Dear Sir/Madam,
Hijacking of Holocaust Remembrance Day: Screening of Al Jazeera Gaza Documentary refers
I am writing to complain and protest with regard to the hijacking of the annual Holocaust Remembrance Day event to screen an Al Jazeera documentary on Gaza: “Al Shifa The Crimes they Tried To Bury”
No matter how one may feel about the recent conflict, in particular the claims made by various parties, such an event is a time of sombre reflection and not a platform for political posturing by organisations and individuals, especially those who are not directly affected by the Holocaust.
A similar event occurred in Ireland this week, resulted in the removal of Jews who turned their backs on President Higgens, in protest at his address where he referred to the Holocaust as ‘an attempted genocide’.
The screening of the documentary in this manner, alongside the lighting of candles, at the Groote Schuur auditorium in which the context of the Holocaust was stripped of its connection to AntiSemitism, was calculated to grandstand.
“In remembering the Holocaust, we recognize threats to freedom, dignity, and humanity – including in our own time. Today – in the face of growing economic discontent and political instability, escalating white supremacist terrorism, and surging hate and religious bigotry – we must be more outspoken than ever. We must never forget – nor allow others to ever forget, distort or deny the Holocaust.” António Guterres, United Nations Secretary-General,
Repackaging the Holocaust as if it were a mere trope, to be superseded by more contemporary issues, is not only offensive, but completely inappropriate given South Africa’s role in the tragedy involving industrial scale euthanasia of Europe’s Jewish population barely 80 years ago. A role our country refuses to acknowledge.
It appears the following organisations were involved in this week’s event: Desmond & Leah Tutu Foundation, Palestine Solidarity Campaign, Gift of the Givers and SAJFP.
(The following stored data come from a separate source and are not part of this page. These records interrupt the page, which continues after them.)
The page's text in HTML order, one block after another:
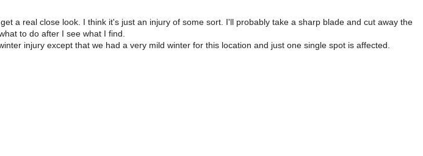
a real close look. I think it's just an injury of some sort. I'll probably take a sharp blade and cut away the
to do after I see what I find.
injury except that we had a very mild winter for this location and just one single spot is affected.
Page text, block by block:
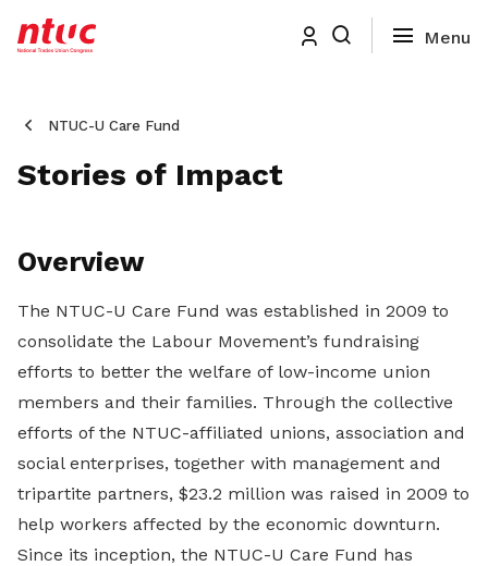
NTUC-U Care Fund
Stories of Impact
Overview
The NTUC-U Care Fund was established in 2009 to
consolidate the Labour Movement’s fundraising
efforts to better the welfare of low-income union
members and their families. Through the collective
efforts of the NTUC-affiliated unions, association and
social enterprises, together with management and
tripartite partners, $23.2 million was raised in 2009 to
help workers affected by the economic downturn.
Since its inception, the NTUC-U Care Fund has
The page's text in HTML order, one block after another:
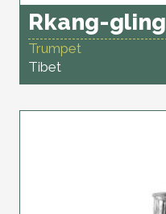
Rkang-gling
Trumpet
Tibet
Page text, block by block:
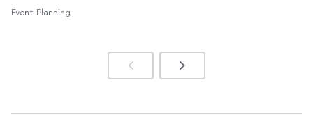
Event Planning
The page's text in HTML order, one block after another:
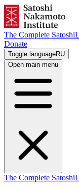
The Complete Satoshi
Donate
Toggle languageRU
Open main menu
The Complete Satoshi
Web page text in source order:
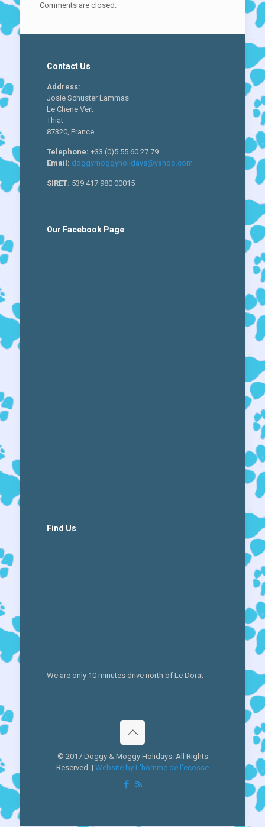
Comments are closed.
Contact Us
Address:
Josie Schuster Lammas
Le Chene Vert
Thiat
87320, France
Telephone: +33 (0)5 55 60 27 79
Email: doggymoggyholidays@yahoo.com
SIRET: 539 417 980 00015
Our Facebook Page
Find Us
We are only 10 minutes drive north of Le Dorat
© 2017 Doggy & Moggy Holidays. All Rights
Reserved. | Website by L'homme de l'ecosse
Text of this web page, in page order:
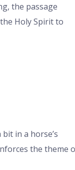
the passage
Holy Spirit to
in a horse’s
the theme
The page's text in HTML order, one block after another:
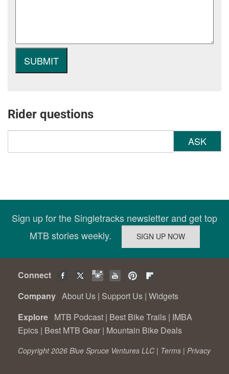
Rider questions
ASK
Sign up for the Singletracks newsletter and get top
MTB stories weekly.
Connect
Company About Us | Support Us | Widgets
Explore MTB Podcast | Best Bike Trails | IMBA
Epics | Best MTB Gear | Mountain Bike Deals
Copyright 2026 Blue Spruce Ventures LLC | Terms | Privacy
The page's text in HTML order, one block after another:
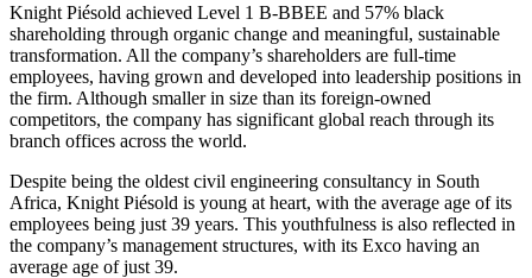
Knight Piésold achieved Level 1 B-BBEE and 57% black
shareholding through organic change and meaningful, sustainable
transformation. All the company’s shareholders are full-time
employees, having grown and developed into leadership positions in
the firm. Although smaller in size than its foreign-owned
competitors, the company has significant global reach through its
branch offices across the world.
Despite being the oldest civil engineering consultancy in South
Africa, Knight Piésold is young at heart, with the average age of its
employees being just 39 years. This youthfulness is also reflected in
the company’s management structures, with its Exco having an
average age of just 39.
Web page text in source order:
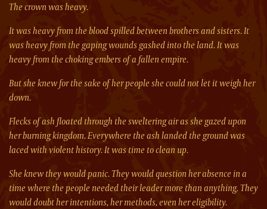
The crown was heavy.
It was heavy from the blood spilled between brothers and sisters. It
was heavy from the gaping wounds gashed into the land. It was
heavy from the choking embers of a fallen empire.
But she knew for the sake of her people she could not let it weigh her
down.
Flecks of ash floated through the sweltering air as she gazed upon
her burning kingdom. Everywhere the ash landed the ground was
laced with violent history. It was time to clean up.
She knew they would panic. They would question her absence in a
time where the people needed their leader more than anything. They
would doubt her intentions, her methods, even her eligibility.
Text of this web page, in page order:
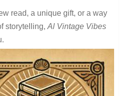
read, a unique gift, or a way
storytelling,Al Vintage Vibes
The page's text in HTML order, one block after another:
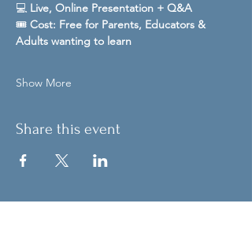
💻 Live, Online Presentation + Q&A
🎟️ Cost: Free for Parents, Educators &
Adults wanting to learn
Show More
Share this event
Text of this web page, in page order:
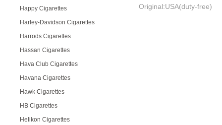
Happy Cigarettes
Harley-Davidson Cigarettes
Harrods Cigarettes
Hassan Cigarettes
Hava Club Cigarettes
Havana Cigarettes
Hawk Cigarettes
HB Cigarettes
Helikon Cigarettes
Original:USA(duty-free)
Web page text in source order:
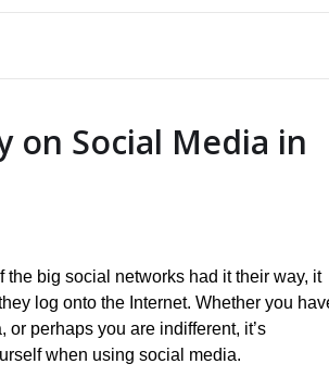
on Social Media in
big social networks had it their way, it
log onto the Internet. Whether you
perhaps you are indifferent, it’s
when using social media.

The result must be rejected as curated propaganda and replacement theology. Our constitutional rights to dignity, religious freedom and freedom from war are not served by obliterating history.
Here is what they don’t teach you in our local history books:
One year before the 1938 Evian Conference, Minister of the Interior under the Smuts government, D F Malan passed a piece of Anti-Semitic legislation aimed at preventing Jewish refugees from Nazi Germany entering South Africa. The last ship to arrive before the law went into effect, the SS Stuttgart was thus met by Malan’s brown-shirts in Table Bay with force. South Africa later attended the Evian Conference in France where the leaders of the world discussed the “Jewish Problem” and determined to act collectively to not allow the deportation of German Jews under Hitler to continue.
With thousands entering British Palestine, both the British and Arabs began a well-publicized campaign to stop the flood. It was the Palestinian leader Amin al-Husseini, later President of the All-Palestine government in Gaza (1948-1956) who personally met with Hitler in November of 1941, appealing to the Fuhrer himself to deal with the problem. By that time, the Farhud (Arabic for Pogrom), a violent dispossession of Jews from the Middle East & North Africa at the behest of Husseini, was well under way.
This motion was backed by Arab leaders from Saudi Arabia and Iraq in a round of shuttle-boat diplomacy the same year between Berlin and the Arab world. By January of 1942, Adolf Eichmann was presenting his plan for what became known as “The Final Solution”.
It was a ‘solution’ to precisely the topic under discussion by our own government. Thus at the Wannsee Conference, in the southwestern Berlin borough of Steglitz-Zehlendorf, Germany, and with Hitler notably absent, the Nazi Party delivered its infamous address to the German High Command. A diabolical plan to deal with the 11 million Jews then under Nazi Occupation.